Not really arguing with you here, just showing how the point of "profiling first" can be made even when these examples are looked at in a different perspective.
ggambett
08-22-2005, 09:09 PM
Except for very specific stuff, I don't think writting assembly code or even messy C++ code is good in terms of benefits - the small increase in performance results in a greater uglyness and unmaintainability of the code. Worthwhile optimization often involves rethinking the way you do things - to put it another way, a mediocre Quicksort will probably beat a hand-optimized assembly Bubblesort every time.
Graphic algorithms and other data-processing-intensive tasks are a different beast. There's a limited number of ways to implement an image rotation, so yes, you can get a performance improvement by hand-optimizing the code; but that should be done as a last resource, for example after you've considered and implemented a good image caching strategy. And of course, don't optimize what you think is slow, but what the profiler says is slow. And lastly, don't optimize if you don't have to - premature optimization is often worse than no optimization.
ggambett
08-22-2005, 09:26 PM
This is where I can't resist chiming in with a suggestion to use something like dearest, beloved Python for development instead of that nasty old C++ stuff.

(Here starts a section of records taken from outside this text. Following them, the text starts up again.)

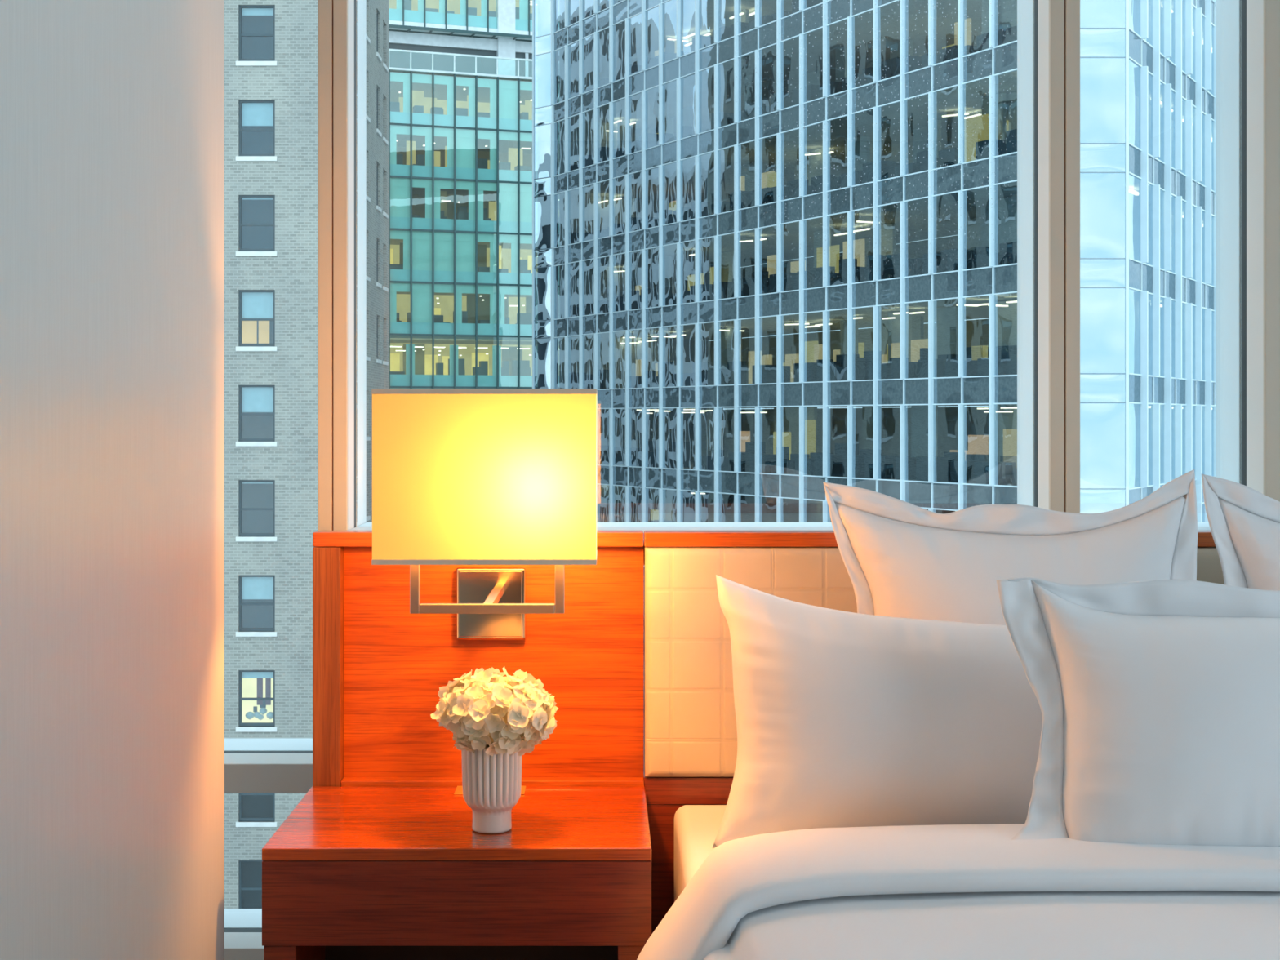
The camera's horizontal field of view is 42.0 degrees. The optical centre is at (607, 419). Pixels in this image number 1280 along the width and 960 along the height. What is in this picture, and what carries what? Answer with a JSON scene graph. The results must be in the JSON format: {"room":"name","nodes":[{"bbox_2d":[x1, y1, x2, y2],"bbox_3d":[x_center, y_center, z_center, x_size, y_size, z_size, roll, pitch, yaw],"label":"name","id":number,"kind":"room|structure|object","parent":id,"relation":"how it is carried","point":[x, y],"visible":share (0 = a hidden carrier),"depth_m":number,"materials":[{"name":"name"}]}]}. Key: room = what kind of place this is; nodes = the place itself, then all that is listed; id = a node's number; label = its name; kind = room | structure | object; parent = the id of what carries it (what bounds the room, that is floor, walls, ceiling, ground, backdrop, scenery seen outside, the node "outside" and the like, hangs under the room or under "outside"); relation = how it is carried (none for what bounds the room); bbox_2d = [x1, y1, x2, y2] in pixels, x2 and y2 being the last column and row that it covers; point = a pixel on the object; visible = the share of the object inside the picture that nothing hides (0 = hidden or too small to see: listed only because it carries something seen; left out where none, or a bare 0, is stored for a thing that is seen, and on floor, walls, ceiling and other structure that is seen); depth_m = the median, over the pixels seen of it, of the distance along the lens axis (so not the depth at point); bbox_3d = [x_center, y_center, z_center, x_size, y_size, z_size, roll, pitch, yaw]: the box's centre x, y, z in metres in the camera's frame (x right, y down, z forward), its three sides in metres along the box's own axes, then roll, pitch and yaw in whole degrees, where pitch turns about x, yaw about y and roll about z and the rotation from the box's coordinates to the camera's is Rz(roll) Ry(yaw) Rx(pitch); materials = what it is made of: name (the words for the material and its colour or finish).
{"room":"hotel room","nodes":[
{"label":"hotel room","id":0,"kind":"room"},
{"bbox_2d":[0,0,224,959],"bbox_3d":[-1.223,-0.175,-0.211,1.354,2.750,5.178,0,0,0],"label":"wall","id":1,"kind":"structure","parent":0,"point":[112,112],"depth_m":1.83,"materials":[{"name":"white paint"}]},
{"bbox_2d":[224,0,366,959],"bbox_3d":[-1.143,-0.125,3.245,1.313,3.250,0.260,0,0,0],"label":"window","id":2,"kind":"structure","parent":0,"point":[251,765],"depth_m":3.11,"materials":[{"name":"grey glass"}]},
{"bbox_2d":[356,0,1079,526],"bbox_3d":[0.199,-0.125,3.245,1.370,3.250,0.260,0,0,0],"label":"window","id":3,"kind":"structure","parent":0,"point":[357,0],"depth_m":3.13,"materials":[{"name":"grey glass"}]},
{"bbox_2d":[346,522,1210,564],"bbox_3d":[0.721,0.226,3.087,2.418,0.039,0.575,0,0,0],"label":"window sill","id":4,"kind":"structure","parent":3,"relation":"attached to","point":[642,526],"depth_m":3.23,"materials":[{"name":"white paint"}]},
{"bbox_3d":[0.650,1.250,0.310,5.100,0.100,6.220,0,0,0],"label":"floor","id":5,"kind":"structure","parent":0,"visible":0},
{"bbox_2d":[262,786,651,959],"bbox_3d":[-0.213,0.901,2.548,0.550,0.598,0.397,0,0,0],"label":"nightstand","id":6,"kind":"object","parent":5,"relation":"on","point":[351,873],"visible":0.91,"depth_m":2.35,"materials":[{"name":"brown wood"}]},
{"bbox_2d":[461,744,522,833],"bbox_3d":[-0.171,0.540,2.457,0.089,0.128,0.089,0,0,-35],"label":"vase","id":7,"kind":"object","parent":6,"relation":"on","point":[491,785],"visible":0.83,"depth_m":2.43,"materials":[{"name":"white ceramic"}]},
{"bbox_2d":[430,666,558,756],"bbox_3d":[-0.166,0.459,2.456,0.186,0.193,0.171,0,0,0],"label":"flowers","id":8,"kind":"object","parent":7,"relation":"in","point":[508,714],"visible":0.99,"depth_m":2.41,"materials":[{"name":"beige plant"}]},
{"bbox_2d":[312,530,1224,933],"bbox_3d":[0.722,0.693,2.773,2.417,1.014,0.054,0,0,0],"label":"headboard","id":9,"kind":"object","parent":5,"relation":"on","point":[380,668],"visible":0.27,"depth_m":2.78,"materials":[{"name":"brown wood"}]},
{"bbox_2d":[371,388,597,639],"bbox_3d":[-0.177,0.161,2.583,0.322,0.409,0.397,0,0,0],"label":"wall lamp","id":10,"kind":"object","parent":9,"relation":"attached to","point":[460,476],"visible":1,"depth_m":2.38,"materials":[{"name":"beige fabric"}]},
{"bbox_3d":[1.010,1.070,1.770,1.700,0.260,1.940,0,0,0],"label":"bed base","id":11,"kind":"object","parent":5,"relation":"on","visible":0},
{"bbox_2d":[674,804,731,959],"bbox_3d":[1.014,0.784,1.742,1.812,0.312,1.985,0,0,0],"label":"mattress","id":12,"kind":"object","parent":11,"relation":"on","point":[696,827],"visible":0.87,"depth_m":2.54,"materials":[{"name":"white fabric"}]},
{"bbox_2d":[712,574,1042,848],"bbox_3d":[0.447,0.429,2.442,0.590,0.393,0.173,0,0,0],"label":"pillow","id":13,"kind":"object","parent":12,"relation":"on","point":[843,718],"visible":0.77,"depth_m":2.38,"materials":[{"name":"white fabric"}]},
{"bbox_2d":[636,823,1279,959],"bbox_3d":[0.972,0.736,1.559,1.957,0.396,1.518,0,0,0],"label":"duvet","id":14,"kind":"object","parent":12,"relation":"on","point":[938,891],"visible":0.96,"depth_m":2.01,"materials":[{"name":"white fabric"}]},
{"bbox_2d":[995,577,1279,846],"bbox_3d":[0.875,0.375,2.201,0.728,0.376,0.215,0,0,0],"label":"pillow","id":15,"kind":"object","parent":14,"relation":"on","point":[1158,700],"visible":0.96,"depth_m":2.16,"materials":[{"name":"white fabric"}]},
{"bbox_2d":[822,469,1197,625],"bbox_3d":[0.642,0.340,2.612,0.595,0.522,0.147,0,0,0],"label":"square pillow","id":16,"kind":"object","parent":12,"relation":"on","point":[901,558],"visible":0.39,"depth_m":2.63,"materials":[{"name":"white fabric"}]},
{"bbox_2d":[1201,474,1279,591],"bbox_3d":[1.242,0.342,2.612,0.597,0.517,0.147,0,0,0],"label":"square pillow","id":17,"kind":"object","parent":12,"relation":"on","point":[1244,522],"visible":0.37,"depth_m":2.65,"materials":[{"name":"white fabric"}]},
{"bbox_3d":[1.057,-0.175,3.245,0.346,2.750,0.260,0,0,0],"label":"window","id":18,"kind":"structure","parent":0,"visible":0},
{"bbox_2d":[1215,0,1279,502],"bbox_3d":[1.259,-0.125,3.245,0.058,3.250,0.260,0,0,0],"label":"window mullion","id":19,"kind":"structure","parent":18,"relation":"attached to","point":[1247,32],"depth_m":3.20,"materials":[{"name":"pale aluminium"},{"name":"black rubber"},{"name":"beige metal"}]},
{"label":"outside","id":20,"kind":"structure","parent":0,"visible":0},
{"bbox_3d":[0.000,23.450,162.100,440.000,0.500,315.800,0,0,0],"label":"ground","id":21,"kind":"structure","parent":20,"visible":0},
{"bbox_2d":[224,0,388,908],"bbox_3d":[-21.944,-2.800,66.870,24.111,52.000,17.860,0,0,0],"label":"brick building","id":22,"kind":"structure","parent":21,"relation":"on","point":[271,46],"depth_m":58.00,"materials":[{"name":"brick"}]},
{"bbox_2d":[242,671,273,678],"bbox_3d":[-12.214,8.904,58.245,1.119,0.271,0.010,0,0,0],"label":"blind","id":23,"kind":"object","parent":22,"relation":"hanging from","point":[245,674],"depth_m":58.24,"materials":[{"name":"blue fabric"}]},
{"bbox_2d":[242,577,273,599],"bbox_3d":[-12.214,5.871,58.245,1.119,0.823,0.010,0,0,0],"label":"blind","id":24,"kind":"object","parent":22,"relation":"hanging from","point":[253,588],"depth_m":58.24,"materials":[{"name":"blue fabric"}]},
{"bbox_2d":[242,482,273,484],"bbox_3d":[-12.214,2.197,58.245,1.119,0.093,0.010,0,0,0],"label":"blind","id":25,"kind":"object","parent":22,"relation":"hanging from","point":[242,482],"depth_m":58.24,"materials":[{"name":"blue fabric"}]},
{"bbox_2d":[242,386,273,412],"bbox_3d":[-12.214,-0.707,58.245,1.119,0.902,0.010,0,0,0],"label":"blind","id":26,"kind":"object","parent":22,"relation":"hanging from","point":[255,399],"depth_m":58.24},
{"bbox_2d":[242,292,273,318],"bbox_3d":[-12.214,-3.997,58.245,1.119,0.942,0.010,0,0,0],"label":"blind","id":27,"kind":"object","parent":22,"relation":"hanging from","point":[255,304],"depth_m":58.24,"materials":[{"name":"blue fabric"}]},
{"bbox_2d":[242,197,273,199],"bbox_3d":[-12.214,-7.730,58.245,1.119,0.093,0.010,0,0,0],"label":"blind","id":28,"kind":"object","parent":22,"relation":"hanging from","point":[243,198],"depth_m":58.24,"materials":[{"name":"blue fabric"}]},
{"bbox_2d":[242,102,273,125],"bbox_3d":[-12.214,-10.674,58.245,1.119,0.823,0.010,0,0,0],"label":"blind","id":29,"kind":"object","parent":22,"relation":"hanging from","point":[253,113],"depth_m":58.24,"materials":[{"name":"blue fabric"}]},
{"bbox_2d":[242,8,273,15],"bbox_3d":[-12.214,-14.259,58.245,1.119,0.271,0.010,0,0,0],"label":"blind","id":30,"kind":"object","parent":22,"relation":"hanging from","point":[246,11],"depth_m":58.24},
{"bbox_2d":[253,700,266,712],"bbox_3d":[-12.202,10.026,58.445,0.431,0.474,0.050,0,0,0],"label":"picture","id":31,"kind":"object","parent":22,"relation":"attached to","point":[258,705],"depth_m":58.42},
{"bbox_2d":[245,707,273,719],"bbox_3d":[-12.175,10.313,58.380,1.033,0.456,0.320,0,0,0],"label":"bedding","id":32,"kind":"object","parent":22,"relation":"on","point":[251,713],"depth_m":58.34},
{"bbox_2d":[257,678,271,705],"bbox_3d":[-12.049,9.523,58.420,0.482,0.967,0.040,0,0,0],"label":"curtain","id":33,"kind":"object","parent":22,"relation":"hanging from","point":[260,681],"depth_m":58.40,"materials":[{"name":"fabric"}]},
{"bbox_2d":[257,320,273,343],"bbox_3d":[-11.973,-3.070,58.386,0.641,0.912,0.072,0,0,4],"label":"curtain","id":34,"kind":"object","parent":22,"relation":"hanging from","point":[271,322],"depth_m":58.34,"materials":[{"name":"beige fabric"}]},
{"bbox_2d":[388,0,559,388],"bbox_3d":[-10.020,-6.450,132.424,25.533,59.300,22.302,0,0,0],"label":"glass building","id":35,"kind":"structure","parent":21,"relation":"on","point":[460,71],"depth_m":125.03,"materials":[{"name":"teal glass"}]},
{"bbox_2d":[390,346,559,355],"bbox_3d":[-8.890,-5.120,126.343,18.995,0.631,1.744,0,0,-21],"label":"light","id":36,"kind":"object","parent":35,"relation":"attached to","point":[419,350],"depth_m":125.55,"materials":[{"name":"white"}]},
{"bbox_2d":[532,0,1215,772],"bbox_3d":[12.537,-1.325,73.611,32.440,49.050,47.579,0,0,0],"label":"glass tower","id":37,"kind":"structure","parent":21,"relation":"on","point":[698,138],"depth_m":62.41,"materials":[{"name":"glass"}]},
{"bbox_2d":[605,120,635,132],"bbox_3d":[6.660,-14.114,66.468,1.255,0.231,32.211,0,0,-23],"label":"light","id":38,"kind":"object","parent":37,"relation":"attached to","point":[620,124],"depth_m":80.04,"materials":[{"name":"white"}]},
{"bbox_2d":[667,11,755,46],"bbox_3d":[8.554,-17.564,64.619,1.812,0.255,29.534,0,0,-22],"label":"light","id":39,"kind":"object","parent":37,"relation":"attached to","point":[707,18],"depth_m":74.41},
{"bbox_2d":[613,220,872,272],"bbox_3d":[7.262,-7.191,66.114,2.877,0.228,33.989,0,0,-28],"label":"light","id":40,"kind":"object","parent":37,"relation":"attached to","point":[812,228],"depth_m":69.32,"materials":[{"name":"white"}]},
{"bbox_2d":[598,112,982,203],"bbox_3d":[7.440,-10.641,66.388,3.325,0.227,34.081,0,0,-28],"label":"light","id":41,"kind":"object","parent":37,"relation":"attached to","point":[889,122],"depth_m":66.94,"materials":[{"name":"white"}]},
{"bbox_2d":[620,300,1017,343],"bbox_3d":[7.631,-3.784,66.458,3.424,0.272,34.289,0,0,-26],"label":"light","id":42,"kind":"object","parent":37,"relation":"attached to","point":[944,309],"depth_m":64.93,"materials":[{"name":"white"}]},
{"bbox_2d":[636,407,1017,413],"bbox_3d":[8.506,-0.339,64.456,3.227,0.254,29.635,0,0,-28],"label":"ledge","id":43,"kind":"object","parent":37,"relation":"attached to","point":[913,410],"depth_m":60.08,"materials":[{"name":"grey metal"}]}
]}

Oh, I would. I love Python. But for me the show-stopper is the lack of a clean, cross-platform way of making an executable. Maybe there is one now? It's been a while since I last searched.
svero
08-22-2005, 09:31 PM
I actually use ++ because you can write much cleaner more maintainable code with a proper language. The idea of using a script of any kind.. especially python based is.. well baffling to me. I suspect the peopel who think of ++ as a complicated language that leads to any kind of trouble just aren't familiar enough with it, or don't have the proper training and background. In that case it probably is better to use something higher level since ++ can be a messy complicated nightmare for a beginner.
tentons
08-22-2005, 10:34 PM
@Gabriel: There is pygame (http://www.pygame.org/news.html), which sits on SDL and has quite a few extensions now, including OpenGL renderer (http://lgt.berlios.de/) and other interesting stuff (http://www.pygame.org/projects/9). There's also something called pyrex (http://www.cosc.canterbury.ac.nz/~greg/python/Pyrex/) which seems to take slightly specialized python code and produces compiled output. It isn't a simple translator/converter, as it sounds at first. I haven't used that but it sounds really cool, and I will be looking into it soon.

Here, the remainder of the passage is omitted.